[WHAT YOU WILL DO]:
Could you repeat the records below exactly, leaving out any pictures?

[AVAILABLE RECORDS]:
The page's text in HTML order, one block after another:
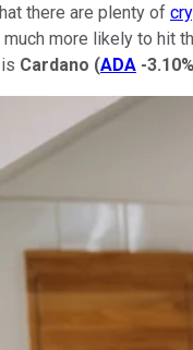
there are plenty of
more likely to hit
Cardano (ADA -3.10%
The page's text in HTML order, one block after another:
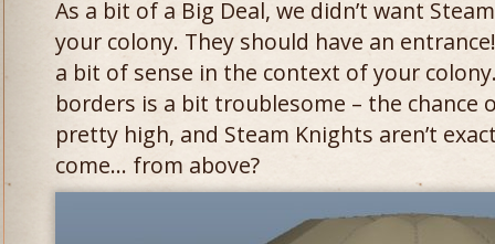
As a bit of a Big Deal, we didn’t want
your colony. They should have an
a bit of sense in the context of your
borders is a bit troublesome – the
pretty high, and Steam Knights aren’t
come… from above?
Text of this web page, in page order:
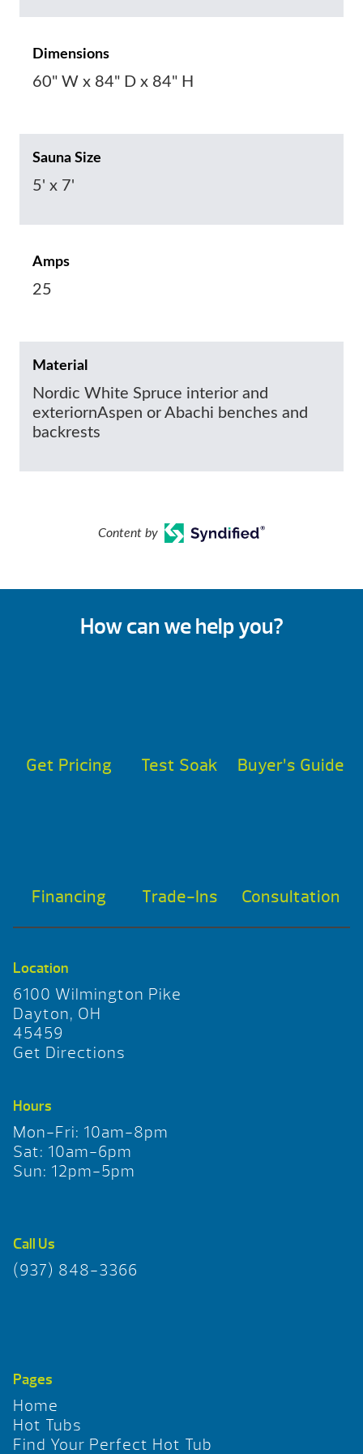
Dimensions
60" W x 84" D x 84" H
Sauna Size
5' x 7'
Amps
25
Material
Nordic White Spruce interior and
exteriornAspen or Abachi benches and
backrests
Content by
How can we help you?
Get Pricing Test Soak Buyer’s Guide
Financing Trade-Ins Consultation
Location
6100 Wilmington Pike
Dayton, OH
45459
Get Directions
Hours
Mon-Fri: 10am-8pm
Sat: 10am-6pm
Sun: 12pm-5pm
Call Us
(937) 848-3366
Pages
Home
Hot Tubs
Find Your Perfect Hot Tub
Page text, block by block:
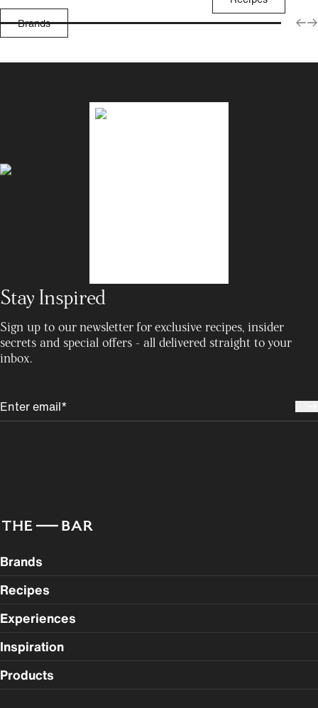
Brands
Stay Inspired
Sign up to our newsletter for exclusive recipes, insider
secrets and special offers - all delivered straight to your
inbox.
Brands
Recipes
Experiences
Inspiration
Products
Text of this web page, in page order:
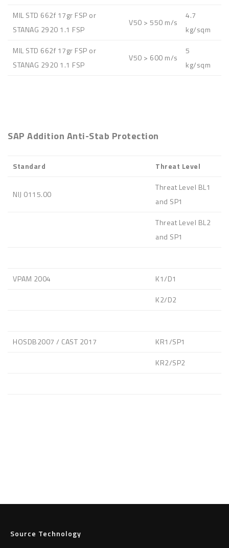
MIL STD 662f 17gr FSP or
STANAG 2920 1.1 FSP
V50 > 550 m/s
4.7
kg/sqm
MIL STD 662f 17gr FSP or
STANAG 2920 1.1 FSP
V50 > 600 m/s
5
kg/sqm
SAP Addition Anti-Stab Protection
Standard Threat Level
NIJ 0115.00
Threat Level BL1
and SP1
Threat Level BL2
and SP1
VPAM 2004
K1/D1
K2/D2
HOSDB2007 / CAST 2017
KR1/SP1
KR2/SP2
Source Technology
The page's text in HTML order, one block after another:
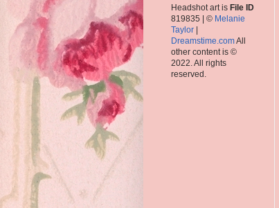
Headshot art is File ID
819835 | © Melanie
Taylor |
Dreamstime.comAll
other content is ©
2022. All rights
reserved.
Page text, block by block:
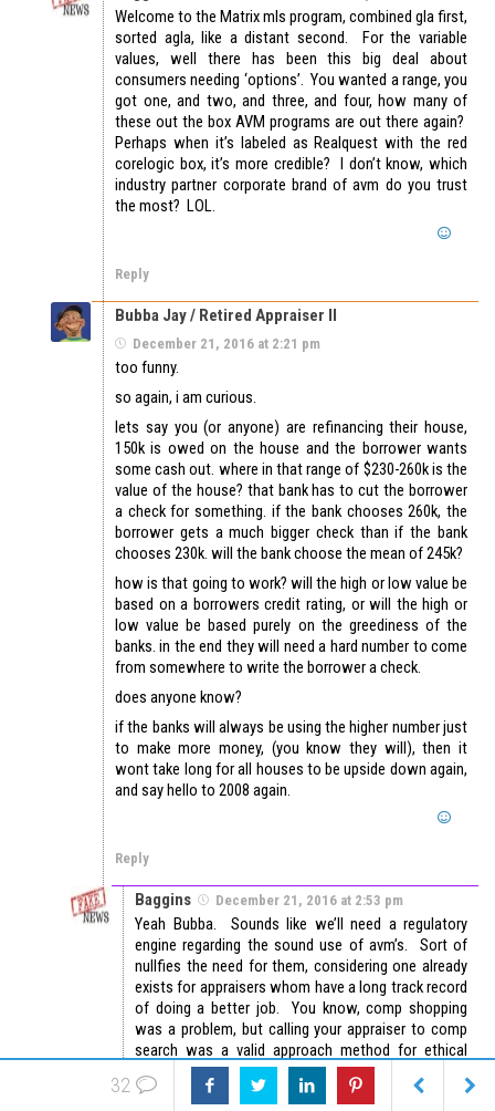
Welcome to the Matrix mls program, combined gla first,
sorted agla, like a distant second. For the variable
values, well there has been this big deal about
consumers needing ‘options’. You wanted a range, you
got one, and two, and three, and four, how many of
these out the box AVM programs are out there again?
Perhaps when it’s labeled as Realquest with the red
corelogic box, it’s more credible? I don’t know, which
industry partner corporate brand of avm do you trust
the most? LOL.
Reply
Bubba Jay / Retired Appraiser II
December 21, 2016 at 2:21 pm
too funny.
so again, i am curious.
lets say you (or anyone) are refinancing their house,
150k is owed on the house and the borrower wants
some cash out. where in that range of $230-260k is the
value of the house? that bank has to cut the borrower
a check for something. if the bank chooses 260k, the
borrower gets a much bigger check than if the bank
chooses 230k. will the bank choose the mean of 245k?
how is that going to work? will the high or low value be
based on a borrowers credit rating, or will the high or
low value be based purely on the greediness of the
banks. in the end they will need a hard number to come
from somewhere to write the borrower a check.
does anyone know?
if the banks will always be using the higher number just
to make more money, (you know they will), then it
wont take long for all houses to be upside down again,
and say hello to 2008 again.
Reply
Baggins December 21, 2016 at 2:53 pm
Yeah Bubba. Sounds like we’ll need a regulatory
engine regarding the sound use of avm’s. Sort of
nullfies the need for them, considering one already
exists for appraisers whom have a long track record
of doing a better job. You know, comp shopping
was a problem, but calling your appraiser to comp
search was a valid approach method for ethical
persons. Separation from loan production causes
long delays and assignment inconsistency woes.
32

[TASK RESULT]:
The page's text in HTML order, one block after another:
there are plenty of
more likely to hit
Cardano (ADA -3.10%
The page's text in HTML order, one block after another:
As a bit of a Big Deal, we didn’t want
your colony. They should have an
a bit of sense in the context of your
borders is a bit troublesome – the
pretty high, and Steam Knights aren’t
come… from above?
Text of this web page, in page order:
Dimensions
60" W x 84" D x 84" H
Sauna Size
5' x 7'
Amps
25
Material
Nordic White Spruce interior and
exteriornAspen or Abachi benches and
backrests
Content by
How can we help you?
Get Pricing Test Soak Buyer’s Guide
Financing Trade-Ins Consultation
Location
6100 Wilmington Pike
Dayton, OH
45459
Get Directions
Hours
Mon-Fri: 10am-8pm
Sat: 10am-6pm
Sun: 12pm-5pm
Call Us
(937) 848-3366
Pages
Home
Hot Tubs
Find Your Perfect Hot Tub
Page text, block by block:
Brands
Stay Inspired
Sign up to our newsletter for exclusive recipes, insider
secrets and special offers - all delivered straight to your
inbox.
Brands
Recipes
Experiences
Inspiration
Products
Text of this web page, in page order:
MIL STD 662f 17gr FSP or
STANAG 2920 1.1 FSP
V50 > 550 m/s
4.7
kg/sqm
MIL STD 662f 17gr FSP or
STANAG 2920 1.1 FSP
V50 > 600 m/s
5
kg/sqm
SAP Addition Anti-Stab Protection
Standard Threat Level
NIJ 0115.00
Threat Level BL1
and SP1
Threat Level BL2
and SP1
VPAM 2004
K1/D1
K2/D2
HOSDB2007 / CAST 2017
KR1/SP1
KR2/SP2
Source Technology
The page's text in HTML order, one block after another:
Headshot art is File ID
819835 | © Melanie
Taylor |
Dreamstime.comAll
other content is ©
2022. All rights
reserved.
Page text, block by block:
Welcome to the Matrix mls program, combined gla first,
sorted agla, like a distant second. For the variable
values, well there has been this big deal about
consumers needing ‘options’. You wanted a range, you
got one, and two, and three, and four, how many of
these out the box AVM programs are out there again?
Perhaps when it’s labeled as Realquest with the red
corelogic box, it’s more credible? I don’t know, which
industry partner corporate brand of avm do you trust
the most? LOL.
Reply
Bubba Jay / Retired Appraiser II
December 21, 2016 at 2:21 pm
too funny.
so again, i am curious.
lets say you (or anyone) are refinancing their house,
150k is owed on the house and the borrower wants
some cash out. where in that range of $230-260k is the
value of the house? that bank has to cut the borrower
a check for something. if the bank chooses 260k, the
borrower gets a much bigger check than if the bank
chooses 230k. will the bank choose the mean of 245k?
how is that going to work? will the high or low value be
based on a borrowers credit rating, or will the high or
low value be based purely on the greediness of the
banks. in the end they will need a hard number to come
from somewhere to write the borrower a check.
does anyone know?
if the banks will always be using the higher number just
to make more money, (you know they will), then it
wont take long for all houses to be upside down again,
and say hello to 2008 again.
Reply
Baggins December 21, 2016 at 2:53 pm
Yeah Bubba. Sounds like we’ll need a regulatory
engine regarding the sound use of avm’s. Sort of
nullfies the need for them, considering one already
exists for appraisers whom have a long track record
of doing a better job. You know, comp shopping
was a problem, but calling your appraiser to comp
search was a valid approach method for ethical
persons. Separation from loan production causes
long delays and assignment inconsistency woes.
32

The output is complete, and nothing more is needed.